== What to work on ==
The data that follows is to be copied exactly, with each image removed.

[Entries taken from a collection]

☆ ☆ ☆ ☆

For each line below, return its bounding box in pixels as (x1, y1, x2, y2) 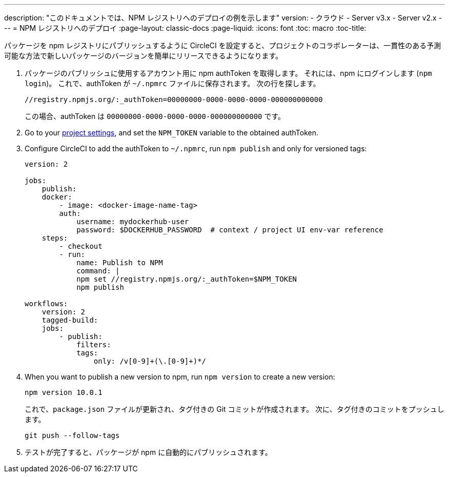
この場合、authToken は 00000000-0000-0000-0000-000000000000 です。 (25, 112, 285, 121)
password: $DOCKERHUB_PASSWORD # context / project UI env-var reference (76, 226, 383, 234)
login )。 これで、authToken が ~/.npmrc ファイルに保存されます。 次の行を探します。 (25, 79, 320, 88)
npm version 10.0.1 (25, 388, 103, 396)
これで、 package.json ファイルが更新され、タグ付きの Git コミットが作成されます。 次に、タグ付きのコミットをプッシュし (25, 405, 444, 413)
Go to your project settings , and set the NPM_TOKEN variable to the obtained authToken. (25, 128, 319, 137)
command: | (76, 267, 120, 275)
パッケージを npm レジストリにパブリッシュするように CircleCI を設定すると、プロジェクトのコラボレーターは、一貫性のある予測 (4, 41, 441, 50)
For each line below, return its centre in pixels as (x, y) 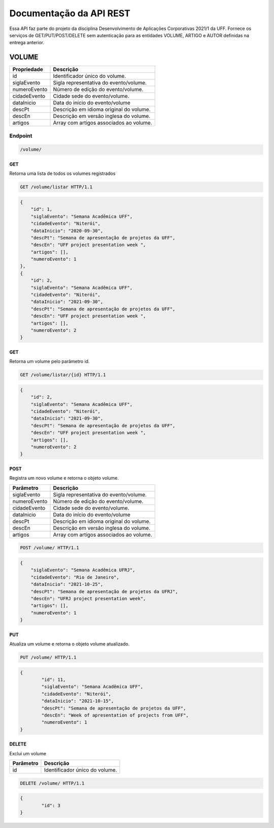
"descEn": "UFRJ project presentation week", (88, 598)
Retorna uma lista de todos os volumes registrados (62, 173)
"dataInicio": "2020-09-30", (67, 231)
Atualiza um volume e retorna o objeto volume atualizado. (70, 644)
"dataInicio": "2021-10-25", (67, 584)
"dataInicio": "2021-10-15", (78, 701)
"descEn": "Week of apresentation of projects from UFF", (115, 715)
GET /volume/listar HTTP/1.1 (56, 187)

☆ ☆ ☆ ☆

== Answer box ==
For each line below, return its bounding box in pixels as (x1, y1, x2, y2) 
この場合、authToken は 00000000-0000-0000-0000-000000000000 です。 (25, 112, 285, 121)
password: $DOCKERHUB_PASSWORD # context / project UI env-var reference (76, 226, 383, 234)
login )。 これで、authToken が ~/.npmrc ファイルに保存されます。 次の行を探します。 (25, 79, 320, 88)
npm version 10.0.1 (25, 388, 103, 396)
これで、 package.json ファイルが更新され、タグ付きの Git コミットが作成されます。 次に、タグ付きのコミットをプッシュし (25, 405, 444, 413)
Go to your project settings , and set the NPM_TOKEN variable to the obtained authToken. (25, 128, 319, 137)
command: | (76, 267, 120, 275)
パッケージを npm レジストリにパブリッシュするように CircleCI を設定すると、プロジェクトのコラボレーターは、一貫性のある予測 (4, 41, 441, 50)
For each line below, return its centre in pixels as (x, y) 
"descEn": "UFRJ project presentation week", (88, 598)
Retorna uma lista de todos os volumes registrados (62, 173)
"dataInicio": "2020-09-30", (67, 231)
Atualiza um volume e retorna o objeto volume atualizado. (70, 644)
"dataInicio": "2021-10-25", (67, 584)
"dataInicio": "2021-10-15", (78, 701)
"descEn": "Week of apresentation of projects from UFF", (115, 715)
GET /volume/listar HTTP/1.1 (56, 187)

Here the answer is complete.